I currently have a WD HD TV Live. I used to swear by the thing...now recently, in the last few months (and no, I haven't made any changes or updated the firmware since a previous update borked .mkv playback, which forced me to resort back to the prior update), I've been having frequent issues with it not displaying subtitles correctly (and selecting subtitles is difficult, since it only pops up the subtitle option display for 1-2 seconds, so you can't always read which subtitle option is selected). Also, it doesn't seem to always use the correct audio streams.

So, I'm looking for a possible replacement, but I'm torn as to which to get. I'm considering the following:

WD TV Live Hub - Like I said before, the previous model has been great for me for the last 2-3 years.

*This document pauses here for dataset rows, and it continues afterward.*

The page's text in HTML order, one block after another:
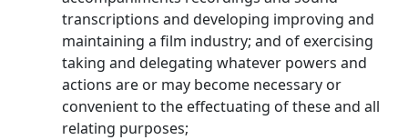
transcriptions and developing improving and
maintaining a film industry; and of exercising
taking and delegating whatever powers and
actions are or may become necessary or
convenient to the effectuating of these and all
relating purposes;
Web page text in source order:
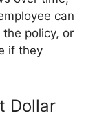
can
policy, or
if they
Dollar

It's played everything I've thrown at it, which is a big deal for me since I have a wide array of various video types.

Logitech Revue - Well, it's Google...and I can control it using my (hopefully soon to be shipped) Nexus 7. It's customizable, it supports media streaming and Netflix, and people that have it and use it seem to like it a lot.

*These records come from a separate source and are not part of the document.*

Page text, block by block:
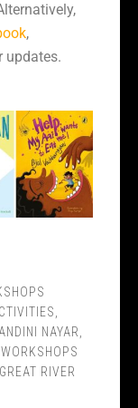
,
,
NAYAR,
RIVER
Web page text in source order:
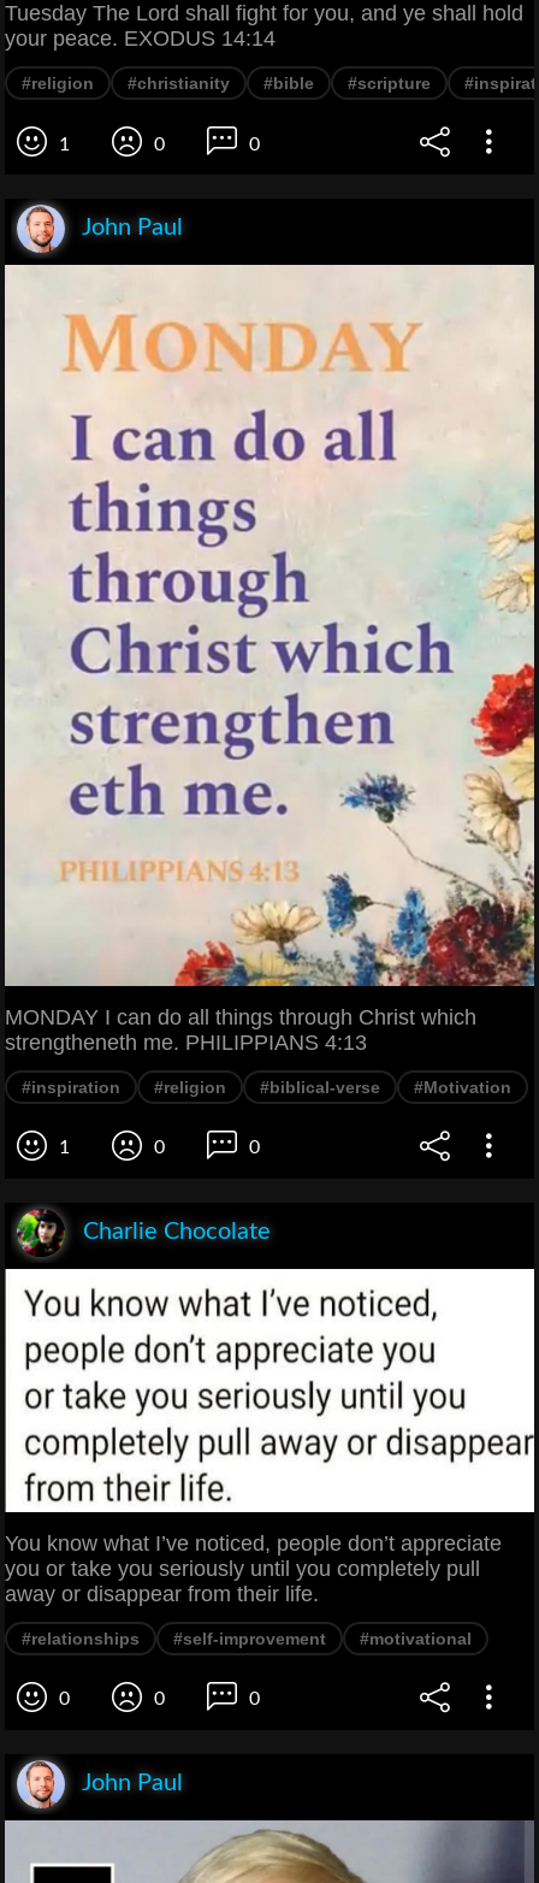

A Roku box...but I know very little about them other than they seem to fairly similar to the WD media devices, and I have no clue which model would be good for me.

Requirements:
1080P
HDMI (a single connection is fine, and I don't need component or composite or anything else)
A gigabit network connection, and possibly wireless-N
Netflix support
Support for a large variety of streaming video and audio codecs
Ability to stream media off a NAS device (specifically a Netgear ReadyNAS NV+)

So...any recommendations?


----------



## number5toad (Sep 13, 2011)

I have two Roku boxes, they're great. they don't have native support for streaming local content, but if you're willing to install a server client on whatever box holds your media and the corresponding channel on the Roku, it works just fine. I use Plex on our network and it has yet to choke on anything I've thrown at it - with the nice bonus of being able to stream to other devices on our network (the wife's iPhone and iPad, my Thunderbolt and [hopefully soon to be shipped] Nexus 7). it supports Netflix, Hulu+ (and regular Hulu through Plex), HBO GO and Amazon VOD.

all of the models have wireless-N, but if you need it to be wired, you'll have to spring for the high end model (which is $100). if you can get by without the wire, the $79 model still does 1080p quite nicely. all models have an HDMI port, as far as I know.


----------



## sfreemanoh (Jul 9, 2011)

Can the Roku stream using DLNA? There's a native app for my NAS for DLNA, but not one for Plex for my NAS model that I can find.


----------



## number5toad (Sep 13, 2011)

Roku isn't designed for local streaming at all, so unfortunately no, it won't work using DLNA natively.

I looked around a bit and found references to people installing the Plex server on a different x86 based machine on the same network, and pointing it to the NV+ as the media library, and apparently getting good results. doesn't exactly sound like an ideal solution, but it apparently works pretty well.


----------



## jellybellys (Apr 3, 2012)

Used to have a roku box, but then out of nowhere, one day it decided to die. Had it for like 2 years before it broke. Looking at maybe the Nexus Q now because of the built in amplifier.


----------



## sfreemanoh (Jul 9, 2011)

jellybellys said:


> Used to have a roku box, but then out of nowhere, one day it decided to die. Had it for like 2 years before it broke. Looking at maybe the Nexus Q now because of the built in amplifier.


Yeah, not for $300 though...and not unless native support for streaming local network content is added. Unless if it has...maybe it's just me, but I'm still a little confused as to what the Q can actually do, other than streaming Netflix, Youtube, and Play Store audio/video content.


----------